* _Instructions to follow_
From the listing below, copy every line with the word "lectura".

* _Listed entries_
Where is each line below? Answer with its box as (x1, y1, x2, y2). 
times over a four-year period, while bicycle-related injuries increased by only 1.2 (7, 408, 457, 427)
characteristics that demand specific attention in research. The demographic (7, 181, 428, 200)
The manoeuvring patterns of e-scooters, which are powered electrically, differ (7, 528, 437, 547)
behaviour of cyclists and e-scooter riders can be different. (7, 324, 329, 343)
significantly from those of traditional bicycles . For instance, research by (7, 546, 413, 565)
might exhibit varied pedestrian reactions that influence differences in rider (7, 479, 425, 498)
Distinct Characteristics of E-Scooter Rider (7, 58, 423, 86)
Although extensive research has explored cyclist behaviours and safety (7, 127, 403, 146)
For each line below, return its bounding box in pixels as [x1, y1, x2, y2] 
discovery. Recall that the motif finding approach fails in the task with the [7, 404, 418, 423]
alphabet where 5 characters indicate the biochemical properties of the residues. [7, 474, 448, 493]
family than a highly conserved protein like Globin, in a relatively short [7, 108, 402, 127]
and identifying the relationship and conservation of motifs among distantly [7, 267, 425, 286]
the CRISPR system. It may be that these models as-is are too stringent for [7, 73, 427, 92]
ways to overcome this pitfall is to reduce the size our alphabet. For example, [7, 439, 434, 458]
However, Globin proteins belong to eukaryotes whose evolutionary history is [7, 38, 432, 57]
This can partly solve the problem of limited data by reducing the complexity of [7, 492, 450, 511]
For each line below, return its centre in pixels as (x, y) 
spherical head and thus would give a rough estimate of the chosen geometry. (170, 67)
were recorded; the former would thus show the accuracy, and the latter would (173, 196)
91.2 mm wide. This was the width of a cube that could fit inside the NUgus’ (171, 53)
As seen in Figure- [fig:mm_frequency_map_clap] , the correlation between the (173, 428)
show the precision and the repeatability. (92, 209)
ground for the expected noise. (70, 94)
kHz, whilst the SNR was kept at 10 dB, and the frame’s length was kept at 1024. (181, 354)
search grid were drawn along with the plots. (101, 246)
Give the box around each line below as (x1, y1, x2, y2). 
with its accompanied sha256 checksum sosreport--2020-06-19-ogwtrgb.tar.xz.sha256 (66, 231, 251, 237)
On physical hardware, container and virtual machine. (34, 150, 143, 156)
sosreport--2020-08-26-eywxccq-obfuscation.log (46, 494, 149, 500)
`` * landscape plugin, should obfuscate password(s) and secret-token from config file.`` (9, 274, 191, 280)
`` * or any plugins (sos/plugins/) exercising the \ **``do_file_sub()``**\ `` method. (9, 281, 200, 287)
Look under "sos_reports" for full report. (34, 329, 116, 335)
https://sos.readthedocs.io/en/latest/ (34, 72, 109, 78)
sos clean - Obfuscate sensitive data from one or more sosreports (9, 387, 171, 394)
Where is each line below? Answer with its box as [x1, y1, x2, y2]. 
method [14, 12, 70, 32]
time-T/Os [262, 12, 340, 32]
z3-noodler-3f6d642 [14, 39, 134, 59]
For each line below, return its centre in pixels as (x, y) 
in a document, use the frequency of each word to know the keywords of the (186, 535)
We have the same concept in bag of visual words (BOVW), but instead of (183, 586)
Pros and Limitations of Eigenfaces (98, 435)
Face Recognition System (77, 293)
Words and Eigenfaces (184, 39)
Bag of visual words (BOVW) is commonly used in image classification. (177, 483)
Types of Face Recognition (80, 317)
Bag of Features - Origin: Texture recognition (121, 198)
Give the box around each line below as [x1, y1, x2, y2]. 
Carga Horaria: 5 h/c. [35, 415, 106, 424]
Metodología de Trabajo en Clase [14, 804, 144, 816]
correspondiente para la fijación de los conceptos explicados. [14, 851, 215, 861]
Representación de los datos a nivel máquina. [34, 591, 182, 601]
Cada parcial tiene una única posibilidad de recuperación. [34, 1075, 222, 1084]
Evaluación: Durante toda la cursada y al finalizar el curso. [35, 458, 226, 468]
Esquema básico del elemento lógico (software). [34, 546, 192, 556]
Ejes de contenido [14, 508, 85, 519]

==

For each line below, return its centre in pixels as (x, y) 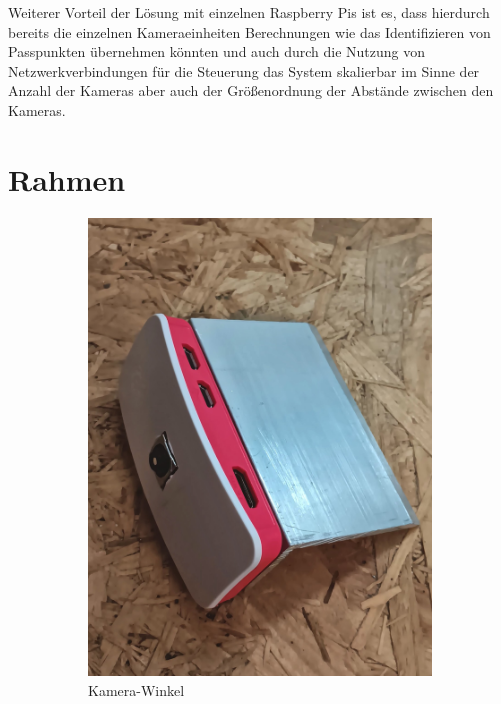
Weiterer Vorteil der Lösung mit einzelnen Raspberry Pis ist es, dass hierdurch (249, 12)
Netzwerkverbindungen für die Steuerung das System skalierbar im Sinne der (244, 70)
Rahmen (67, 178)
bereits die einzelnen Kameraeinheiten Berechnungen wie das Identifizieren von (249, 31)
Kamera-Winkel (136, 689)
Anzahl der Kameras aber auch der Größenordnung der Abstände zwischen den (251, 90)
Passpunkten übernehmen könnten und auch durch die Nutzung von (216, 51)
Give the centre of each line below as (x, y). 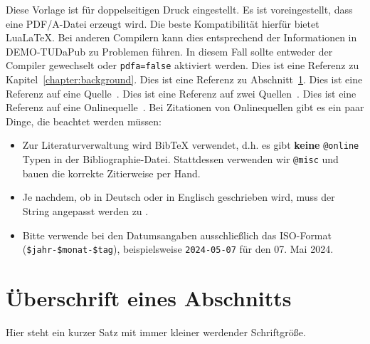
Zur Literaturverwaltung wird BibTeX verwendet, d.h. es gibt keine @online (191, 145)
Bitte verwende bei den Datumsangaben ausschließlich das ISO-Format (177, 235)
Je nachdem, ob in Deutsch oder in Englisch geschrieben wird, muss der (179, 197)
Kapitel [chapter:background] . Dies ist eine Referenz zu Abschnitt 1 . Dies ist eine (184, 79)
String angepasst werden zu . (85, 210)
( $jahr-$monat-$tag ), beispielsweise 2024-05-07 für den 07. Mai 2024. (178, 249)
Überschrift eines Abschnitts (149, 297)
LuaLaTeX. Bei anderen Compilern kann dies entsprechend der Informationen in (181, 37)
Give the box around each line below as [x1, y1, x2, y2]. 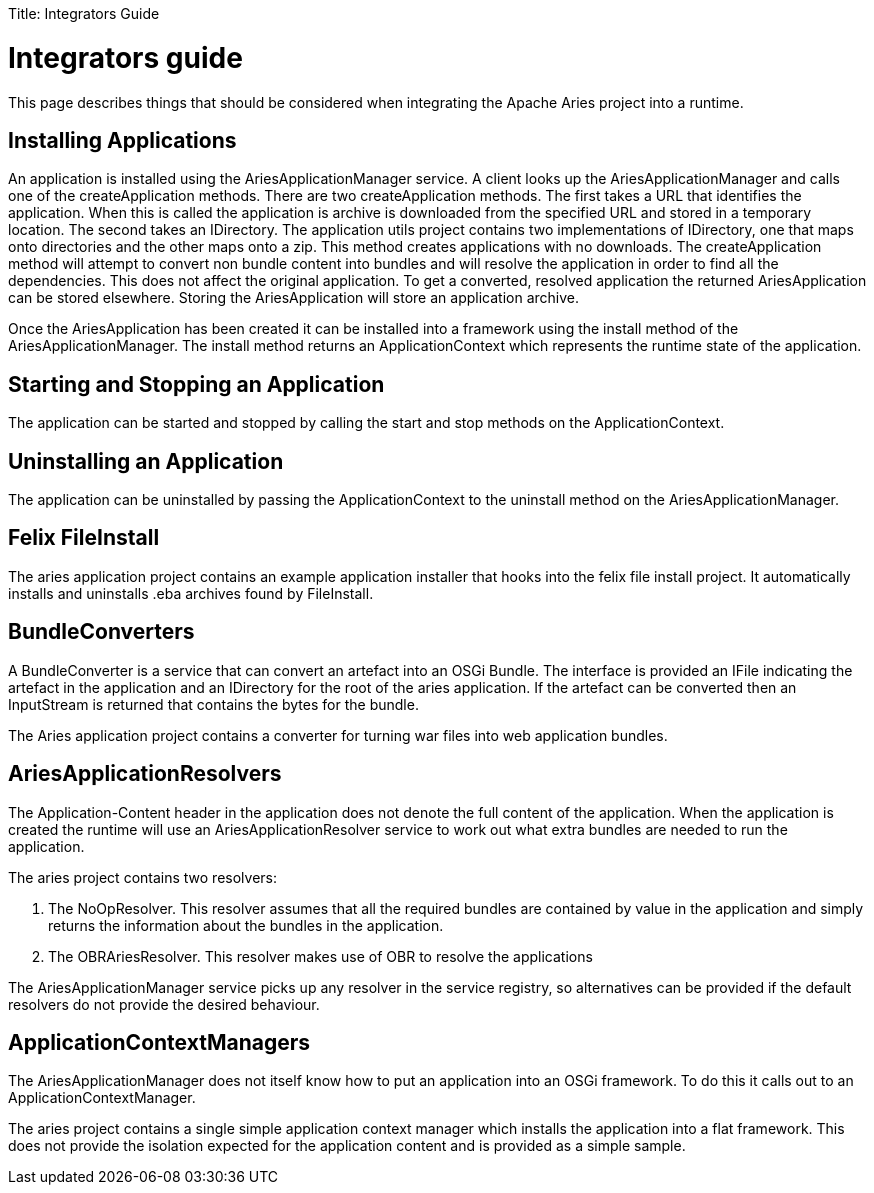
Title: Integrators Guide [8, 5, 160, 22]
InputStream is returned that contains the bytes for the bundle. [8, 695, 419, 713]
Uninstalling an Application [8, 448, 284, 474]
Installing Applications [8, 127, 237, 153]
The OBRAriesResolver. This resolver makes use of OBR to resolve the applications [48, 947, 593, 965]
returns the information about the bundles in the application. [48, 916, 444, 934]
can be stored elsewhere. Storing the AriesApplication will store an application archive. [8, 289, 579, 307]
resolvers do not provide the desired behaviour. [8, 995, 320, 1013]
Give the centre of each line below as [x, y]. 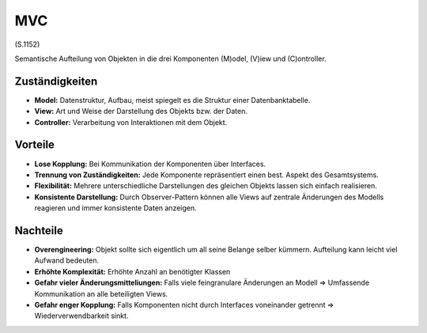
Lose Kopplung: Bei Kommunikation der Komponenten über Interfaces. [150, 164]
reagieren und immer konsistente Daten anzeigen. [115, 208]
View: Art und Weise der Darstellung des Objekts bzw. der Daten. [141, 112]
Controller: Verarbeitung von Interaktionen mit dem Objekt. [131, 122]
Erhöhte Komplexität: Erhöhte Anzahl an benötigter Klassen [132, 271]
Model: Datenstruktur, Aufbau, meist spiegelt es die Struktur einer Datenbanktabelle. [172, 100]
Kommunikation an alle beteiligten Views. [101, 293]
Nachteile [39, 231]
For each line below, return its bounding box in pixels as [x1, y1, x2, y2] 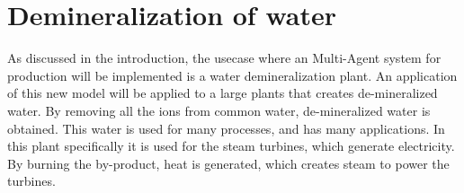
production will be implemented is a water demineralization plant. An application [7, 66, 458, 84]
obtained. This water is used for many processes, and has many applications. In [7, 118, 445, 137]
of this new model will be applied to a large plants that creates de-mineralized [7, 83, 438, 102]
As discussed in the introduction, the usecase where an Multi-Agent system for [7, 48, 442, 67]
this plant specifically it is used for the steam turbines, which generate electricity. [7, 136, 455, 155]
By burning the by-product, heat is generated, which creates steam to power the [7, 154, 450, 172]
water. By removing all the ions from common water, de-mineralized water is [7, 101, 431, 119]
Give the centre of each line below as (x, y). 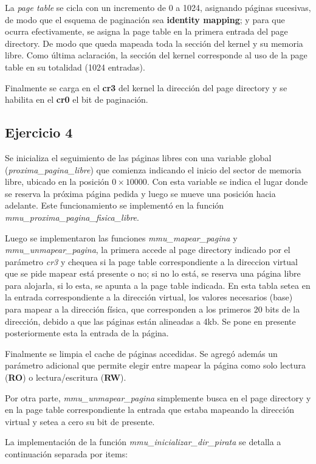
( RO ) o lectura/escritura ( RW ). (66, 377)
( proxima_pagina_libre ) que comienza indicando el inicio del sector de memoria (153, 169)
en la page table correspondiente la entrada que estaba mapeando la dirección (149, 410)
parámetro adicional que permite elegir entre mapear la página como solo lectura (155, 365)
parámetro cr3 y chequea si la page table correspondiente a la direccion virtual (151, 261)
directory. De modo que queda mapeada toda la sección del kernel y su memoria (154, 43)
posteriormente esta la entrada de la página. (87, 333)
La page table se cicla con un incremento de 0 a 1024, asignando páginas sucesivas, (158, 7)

* _Answer to the problem_
( RO ) o lectura/escritura ( RW ). (66, 377)
parámetro adicional que permite elegir entre mapear la página como solo lectura (155, 365)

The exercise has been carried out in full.